AIM OF THE EXERCISE →
Give the records again exactly as written. Leave out the pictures.
Top of MATERIAL SHOWN
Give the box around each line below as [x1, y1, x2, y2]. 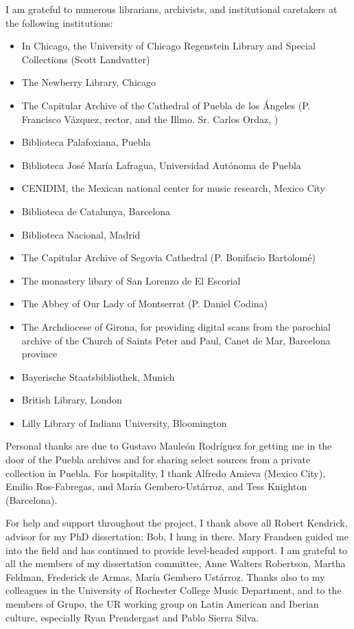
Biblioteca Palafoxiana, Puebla [21, 135, 151, 149]
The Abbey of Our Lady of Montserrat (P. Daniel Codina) [21, 296, 268, 311]
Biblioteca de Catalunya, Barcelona [21, 203, 171, 218]
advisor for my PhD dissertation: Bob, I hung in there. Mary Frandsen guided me [5, 529, 349, 544]
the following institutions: [5, 15, 113, 30]
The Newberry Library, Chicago [21, 75, 156, 89]
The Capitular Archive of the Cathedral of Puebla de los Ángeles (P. [21, 98, 311, 112]
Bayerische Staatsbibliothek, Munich [21, 369, 175, 384]
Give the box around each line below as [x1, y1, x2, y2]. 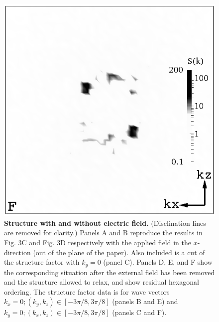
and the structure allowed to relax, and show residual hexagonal [4, 277, 200, 287]
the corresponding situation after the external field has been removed [4, 267, 215, 277]
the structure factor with [4, 257, 80, 267]
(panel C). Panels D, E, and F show [103, 257, 213, 267]
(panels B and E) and [112, 296, 178, 307]
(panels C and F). [112, 307, 167, 318]
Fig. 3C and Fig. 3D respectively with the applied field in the [4, 237, 191, 248]
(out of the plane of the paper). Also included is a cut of [33, 247, 205, 257]
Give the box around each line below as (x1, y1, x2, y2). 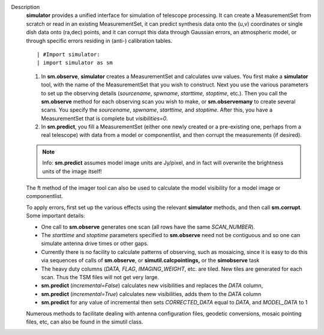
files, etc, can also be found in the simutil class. (26, 318, 143, 325)
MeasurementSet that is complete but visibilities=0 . (41, 115, 168, 122)
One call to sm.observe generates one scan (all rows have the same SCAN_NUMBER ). (41, 223, 255, 231)
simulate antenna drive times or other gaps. (41, 240, 149, 247)
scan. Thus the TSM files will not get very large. (41, 273, 159, 280)
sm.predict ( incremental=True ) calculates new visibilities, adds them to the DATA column (41, 290, 262, 297)
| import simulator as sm (37, 59, 113, 66)
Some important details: (26, 212, 85, 219)
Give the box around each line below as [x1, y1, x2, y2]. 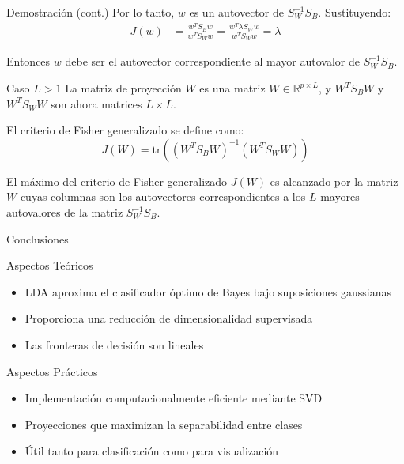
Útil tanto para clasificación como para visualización [25, 443, 279, 459]
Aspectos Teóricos [6, 257, 93, 273]
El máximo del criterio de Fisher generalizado [6, 172, 228, 189]
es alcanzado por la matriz [270, 172, 398, 189]
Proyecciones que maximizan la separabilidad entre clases [25, 416, 303, 432]
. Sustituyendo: [318, 4, 391, 20]
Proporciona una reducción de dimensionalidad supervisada [25, 310, 313, 326]
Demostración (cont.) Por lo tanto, [6, 4, 175, 20]
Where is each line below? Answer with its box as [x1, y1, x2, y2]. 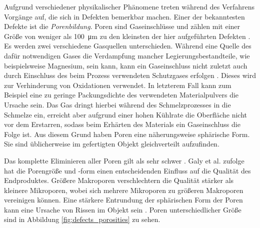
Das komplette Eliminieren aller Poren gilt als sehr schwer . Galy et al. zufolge [4, 155, 244, 165]
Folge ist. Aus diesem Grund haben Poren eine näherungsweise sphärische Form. [4, 128, 250, 139]
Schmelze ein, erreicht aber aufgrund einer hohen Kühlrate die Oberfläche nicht [4, 109, 247, 119]
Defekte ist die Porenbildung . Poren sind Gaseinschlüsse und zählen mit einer [4, 21, 240, 31]
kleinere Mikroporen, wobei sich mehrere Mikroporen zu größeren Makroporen [4, 184, 243, 195]
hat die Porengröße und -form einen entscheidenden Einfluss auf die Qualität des [4, 165, 251, 175]
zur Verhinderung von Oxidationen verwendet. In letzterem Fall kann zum [4, 79, 231, 90]
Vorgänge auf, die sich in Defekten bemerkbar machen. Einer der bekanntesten [4, 11, 245, 21]
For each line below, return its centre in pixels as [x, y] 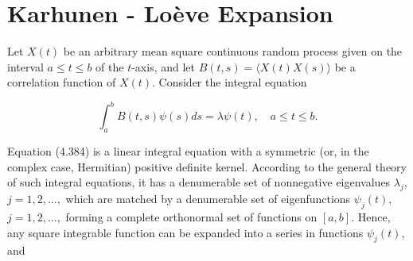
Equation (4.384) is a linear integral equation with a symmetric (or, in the [188, 151]
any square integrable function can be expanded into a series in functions [185, 232]
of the [110, 66]
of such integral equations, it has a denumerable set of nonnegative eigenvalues [199, 182]
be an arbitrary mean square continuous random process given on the [233, 51]
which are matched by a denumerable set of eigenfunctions [208, 199]
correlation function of [62, 82]
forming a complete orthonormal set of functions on [191, 216]
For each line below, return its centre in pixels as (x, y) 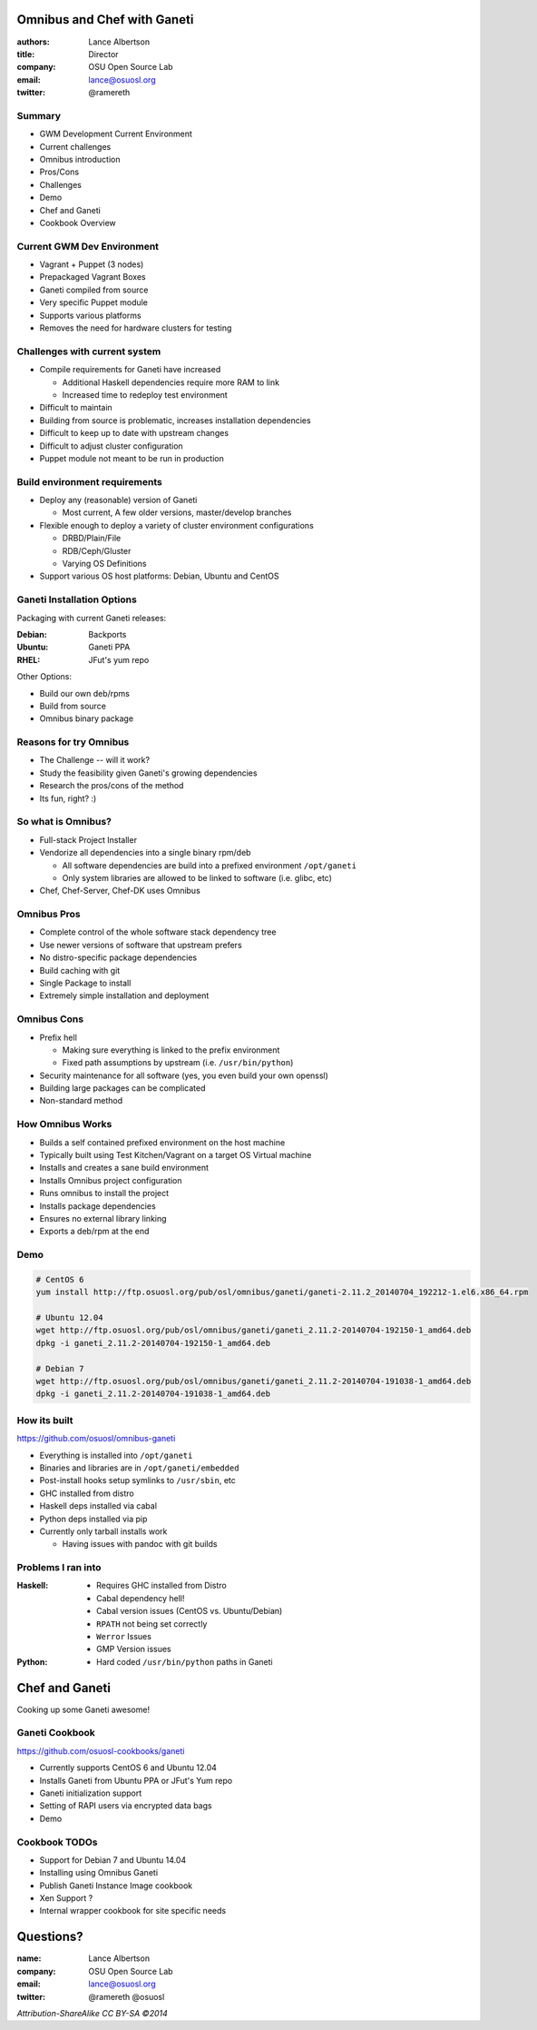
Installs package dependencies (98, 1206)
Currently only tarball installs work (103, 1531)
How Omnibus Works (64, 1124)
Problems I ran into (59, 1568)
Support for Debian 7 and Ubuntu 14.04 (113, 1860)
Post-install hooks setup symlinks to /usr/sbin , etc (137, 1480)
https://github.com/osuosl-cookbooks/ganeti (101, 1751)
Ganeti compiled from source (94, 290)
Bottom of MATERIAL SHOWN
COMPLETED EXERCISE →
Give the box around each line below as [x1, y1, x2, y2]. 
Biblioteca Palafoxiana, Puebla [21, 135, 151, 149]
The Abbey of Our Lady of Montserrat (P. Daniel Codina) [21, 296, 268, 311]
Biblioteca de Catalunya, Barcelona [21, 203, 171, 218]
advisor for my PhD dissertation: Bob, I hung in there. Mary Frandsen guided me [5, 529, 349, 544]
the following institutions: [5, 15, 113, 30]
The Newberry Library, Chicago [21, 75, 156, 89]
The Capitular Archive of the Cathedral of Puebla de los Ángeles (P. [21, 98, 311, 112]
Bayerische Staatsbibliothek, Munich [21, 369, 175, 384]
Give the box around each line below as [x1, y1, x2, y2]. 
and the structure allowed to relax, and show residual hexagonal [4, 277, 200, 287]
the corresponding situation after the external field has been removed [4, 267, 215, 277]
the structure factor with [4, 257, 80, 267]
(panel C). Panels D, E, and F show [103, 257, 213, 267]
(panels B and E) and [112, 296, 178, 307]
(panels C and F). [112, 307, 167, 318]
Fig. 3C and Fig. 3D respectively with the applied field in the [4, 237, 191, 248]
(out of the plane of the paper). Also included is a cut of [33, 247, 205, 257]
Give the box around each line below as (x1, y1, x2, y2). 
files, etc, can also be found in the simutil class. (26, 318, 143, 325)
MeasurementSet that is complete but visibilities=0 . (41, 115, 168, 122)
One call to sm.observe generates one scan (all rows have the same SCAN_NUMBER ). (41, 223, 255, 231)
simulate antenna drive times or other gaps. (41, 240, 149, 247)
scan. Thus the TSM files will not get very large. (41, 273, 159, 280)
sm.predict ( incremental=True ) calculates new visibilities, adds them to the DATA column (41, 290, 262, 297)
| import simulator as sm (37, 59, 113, 66)
Some important details: (26, 212, 85, 219)
Give the box around each line below as [x1, y1, x2, y2]. 
Útil tanto para clasificación como para visualización [25, 443, 279, 459]
Aspectos Teóricos [6, 257, 93, 273]
El máximo del criterio de Fisher generalizado [6, 172, 228, 189]
es alcanzado por la matriz [270, 172, 398, 189]
Proyecciones que maximizan la separabilidad entre clases [25, 416, 303, 432]
. Sustituyendo: [318, 4, 391, 20]
Proporciona una reducción de dimensionalidad supervisada [25, 310, 313, 326]
Demostración (cont.) Por lo tanto, [6, 4, 175, 20]
Where is each line below? Answer with its box as [x1, y1, x2, y2]. 
Das komplette Eliminieren aller Poren gilt als sehr schwer . Galy et al. zufolge [4, 155, 244, 165]
Folge ist. Aus diesem Grund haben Poren eine näherungsweise sphärische Form. [4, 128, 250, 139]
Schmelze ein, erreicht aber aufgrund einer hohen Kühlrate die Oberfläche nicht [4, 109, 247, 119]
Defekte ist die Porenbildung . Poren sind Gaseinschlüsse und zählen mit einer [4, 21, 240, 31]
kleinere Mikroporen, wobei sich mehrere Mikroporen zu größeren Makroporen [4, 184, 243, 195]
hat die Porengröße und -form einen entscheidenden Einfluss auf die Qualität des [4, 165, 251, 175]
zur Verhinderung von Oxidationen verwendet. In letzterem Fall kann zum [4, 79, 231, 90]
Vorgänge auf, die sich in Defekten bemerkbar machen. Einer der bekanntesten [4, 11, 245, 21]
For each line below, return its centre in pixels as [x, y] 
Equation (4.384) is a linear integral equation with a symmetric (or, in the [188, 151]
any square integrable function can be expanded into a series in functions [185, 232]
of the [110, 66]
of such integral equations, it has a denumerable set of nonnegative eigenvalues [199, 182]
be an arbitrary mean square continuous random process given on the [233, 51]
which are matched by a denumerable set of eigenfunctions [208, 199]
correlation function of [62, 82]
forming a complete orthonormal set of functions on [191, 216]
For each line below, return its centre in pixels as (x, y) 
Installs package dependencies (98, 1206)
Currently only tarball installs work (103, 1531)
How Omnibus Works (64, 1124)
Problems I ran into (59, 1568)
Support for Debian 7 and Ubuntu 14.04 (113, 1860)
Post-install hooks setup symlinks to /usr/sbin , etc (137, 1480)
https://github.com/osuosl-cookbooks/ganeti (101, 1751)
Ganeti compiled from source (94, 290)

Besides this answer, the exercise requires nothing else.